Err I refuse to answer that question on the grounds it may incriminate me! Ive been sorta doing a couple of jobs on the side just to learn a little of what goes on here more than anything. I took on a carport a month ago and wow what an eye opener it was to the way things are done here. So much cyclone code to apply and yet when it came to inspections, you hire a private inspection company, and when I asked if they wanted to come look at the footings just said, "nah just call us when its done" !! When I called them for the final and asked if they wanted to get into the attic space he said, "nah I'll just do a drive by"! So just like everywhere else all this code and paying for permits doesnt mean ****!


----------



## KennMacMoragh (Sep 16, 2008)

Their prices are higher but a friend told me minimum wage in Australia is $15 an hour, same price as a sheet of drywall there. Funny it's the same way here, a sheet of drywall is the same as minimum wage. So I'm thinking it's balanced out, things don't really cost more.


----------



## ohiohomedoctor (Dec 26, 2010)

KennMacMoragh said:


> Their prices are higher but a friend told me minimum wage in Australia is $15 an hour, same price as a sheet of drywall there. Funny it's the same way here, a sheet of drywall is the same as minimum wage. So I'm thinking it's balanced out, things don't really cost more.


That's interesting.


----------



## Cutonce (Oct 1, 2010)

KennMacMoragh said:


> So I'm thinking it's balanced out, things don't really cost more.
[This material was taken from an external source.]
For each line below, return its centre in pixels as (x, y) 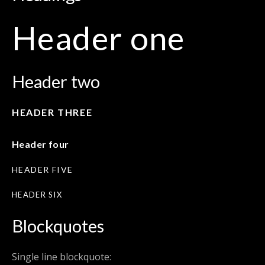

Did you use to be a banker or something before the economic meltdown!? :thumbsup:


----------



## LCG (May 30, 2011)

One of the most interesting posts I have seen in awhile. Thank you!


----------



## Mellissam (Oct 27, 2009)

LCG said:


> One of the most interesting posts I have seen in awhile. Thank you!


I second that. :thumbsup::thumbsup::thumbsup:


----------



## Cutonce (Oct 1, 2010)

LCG said:


> One of the most interesting posts I have seen in awhile. Thank you!


Ah I see you do roofing and siding. I should get a few more pictures of the roof's here. No asphalt shingles here, just metal metal metal! Its horrible stuff to work with in 100degree temps! But it does go down quick. All the old queenslander houses are full of asbestos. They used it as the siding, the eaves, and even the interior walls and ceilings!


----------